*Task data*.
════════
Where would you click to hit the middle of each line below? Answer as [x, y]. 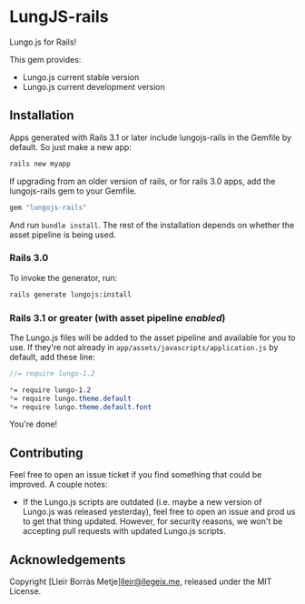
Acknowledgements [68, 560]
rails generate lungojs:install [70, 294]
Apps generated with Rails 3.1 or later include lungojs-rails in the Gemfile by [151, 137]
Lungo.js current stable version [81, 77]
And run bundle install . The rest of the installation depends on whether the [152, 225]
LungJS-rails [59, 17]
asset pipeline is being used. [63, 235]
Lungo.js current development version [94, 86]
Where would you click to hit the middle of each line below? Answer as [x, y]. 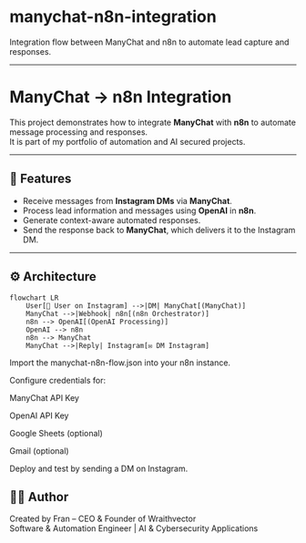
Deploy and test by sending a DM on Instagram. [99, 468]
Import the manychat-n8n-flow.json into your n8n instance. [120, 363]
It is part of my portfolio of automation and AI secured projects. [127, 141]
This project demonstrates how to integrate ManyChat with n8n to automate [153, 122]
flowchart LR [34, 298]
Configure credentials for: [58, 380]
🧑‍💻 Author [39, 497]
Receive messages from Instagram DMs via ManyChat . [127, 200]
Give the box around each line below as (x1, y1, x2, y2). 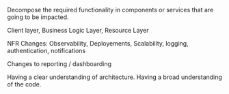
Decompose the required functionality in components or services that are (7, 6, 214, 14)
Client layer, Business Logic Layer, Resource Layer (7, 27, 149, 34)
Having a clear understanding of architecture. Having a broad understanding (7, 73, 222, 81)
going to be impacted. (7, 13, 70, 21)
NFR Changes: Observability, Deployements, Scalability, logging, (7, 40, 189, 47)
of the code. (7, 80, 42, 88)
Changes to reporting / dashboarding (7, 60, 111, 67)
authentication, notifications (7, 47, 86, 54)
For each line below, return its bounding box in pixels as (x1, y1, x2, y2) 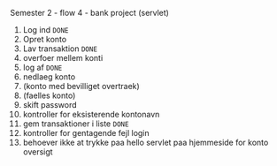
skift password (22, 100, 78, 109)
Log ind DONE (22, 25, 69, 34)
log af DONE (22, 62, 63, 72)
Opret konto (22, 34, 67, 44)
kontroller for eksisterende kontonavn (22, 109, 160, 119)
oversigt (22, 147, 53, 157)
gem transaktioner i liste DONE (22, 118, 129, 129)
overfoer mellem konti (22, 53, 104, 63)
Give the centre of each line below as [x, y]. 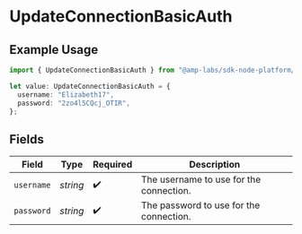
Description [215, 165]
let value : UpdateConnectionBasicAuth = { [90, 86]
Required [113, 165]
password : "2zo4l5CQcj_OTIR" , [74, 103]
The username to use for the [201, 179]
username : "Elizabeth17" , [66, 95]
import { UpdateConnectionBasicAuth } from [92, 70]
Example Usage [54, 50]
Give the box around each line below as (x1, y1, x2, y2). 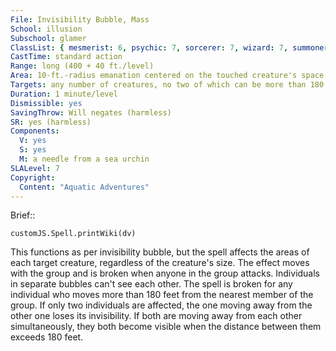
════════
*Requirement*.
Retype the whole listing. Keep every word exact but include no pictures.

*Worked solution*.
Where would you click to hit the middle of each line below? Answer as [x, y]. 
Acknowledgements [68, 560]
rails generate lungojs:install [70, 294]
Apps generated with Rails 3.1 or later include lungojs-rails in the Gemfile by [151, 137]
Lungo.js current stable version [81, 77]
And run bundle install . The rest of the installation depends on whether the [152, 225]
LungJS-rails [59, 17]
asset pipeline is being used. [63, 235]
Lungo.js current development version [94, 86]
Where would you click to hit the middle of each line below? Answer as [x, y]. 
Deploy and test by sending a DM on Instagram. [99, 468]
Import the manychat-n8n-flow.json into your n8n instance. [120, 363]
It is part of my portfolio of automation and AI secured projects. [127, 141]
This project demonstrates how to integrate ManyChat with n8n to automate [153, 122]
flowchart LR [34, 298]
Configure credentials for: [58, 380]
🧑‍💻 Author [39, 497]
Receive messages from Instagram DMs via ManyChat . [127, 200]
Give the box around each line below as (x1, y1, x2, y2). 
Decompose the required functionality in components or services that are (7, 6, 214, 14)
Client layer, Business Logic Layer, Resource Layer (7, 27, 149, 34)
Having a clear understanding of architecture. Having a broad understanding (7, 73, 222, 81)
going to be impacted. (7, 13, 70, 21)
NFR Changes: Observability, Deployements, Scalability, logging, (7, 40, 189, 47)
of the code. (7, 80, 42, 88)
Changes to reporting / dashboarding (7, 60, 111, 67)
authentication, notifications (7, 47, 86, 54)
For each line below, return its bounding box in pixels as (x1, y1, x2, y2) 
skift password (22, 100, 78, 109)
Log ind DONE (22, 25, 69, 34)
log af DONE (22, 62, 63, 72)
Opret konto (22, 34, 67, 44)
kontroller for eksisterende kontonavn (22, 109, 160, 119)
oversigt (22, 147, 53, 157)
gem transaktioner i liste DONE (22, 118, 129, 129)
overfoer mellem konti (22, 53, 104, 63)
Give the centre of each line below as [x, y]. 
Description [215, 165]
let value : UpdateConnectionBasicAuth = { [90, 86]
Required [113, 165]
password : "2zo4l5CQcj_OTIR" , [74, 103]
The username to use for the [201, 179]
username : "Elizabeth17" , [66, 95]
import { UpdateConnectionBasicAuth } from [92, 70]
Example Usage [54, 50]
Give the box around each line below as (x1, y1, x2, y2). 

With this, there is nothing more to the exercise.